::: ENTRIES PROVIDED

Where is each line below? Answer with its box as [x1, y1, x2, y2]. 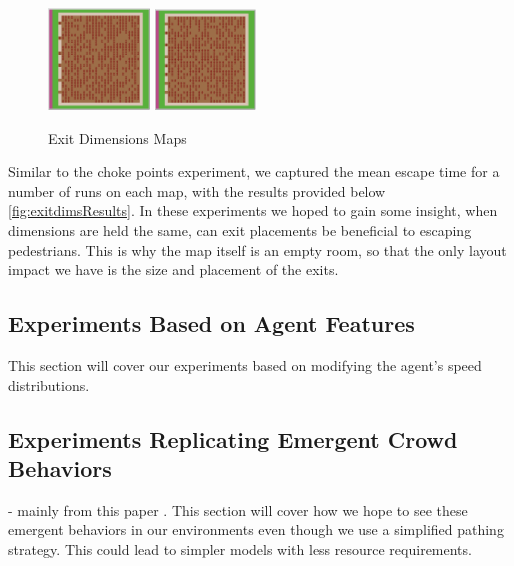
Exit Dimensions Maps [48, 127, 187, 148]
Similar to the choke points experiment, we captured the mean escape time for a [8, 161, 500, 182]
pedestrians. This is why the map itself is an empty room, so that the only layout [8, 239, 507, 260]
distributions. [8, 374, 90, 395]
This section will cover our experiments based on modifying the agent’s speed [8, 354, 482, 375]
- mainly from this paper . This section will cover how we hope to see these [8, 499, 468, 520]
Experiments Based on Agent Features [8, 308, 415, 339]
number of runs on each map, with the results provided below [8, 180, 386, 201]

::::::

ACTION ITEM
An exact copy of the records above is needed, with the pictures removed.

EXERCISE RESPONSE
Where is each line below? Answer with its box as [x1, y1, x2, y2]. 
Exit Dimensions Maps [48, 127, 187, 148]
Similar to the choke points experiment, we captured the mean escape time for a [8, 161, 500, 182]
pedestrians. This is why the map itself is an empty room, so that the only layout [8, 239, 507, 260]
distributions. [8, 374, 90, 395]
This section will cover our experiments based on modifying the agent’s speed [8, 354, 482, 375]
- mainly from this paper . This section will cover how we hope to see these [8, 499, 468, 520]
Experiments Based on Agent Features [8, 308, 415, 339]
number of runs on each map, with the results provided below [8, 180, 386, 201]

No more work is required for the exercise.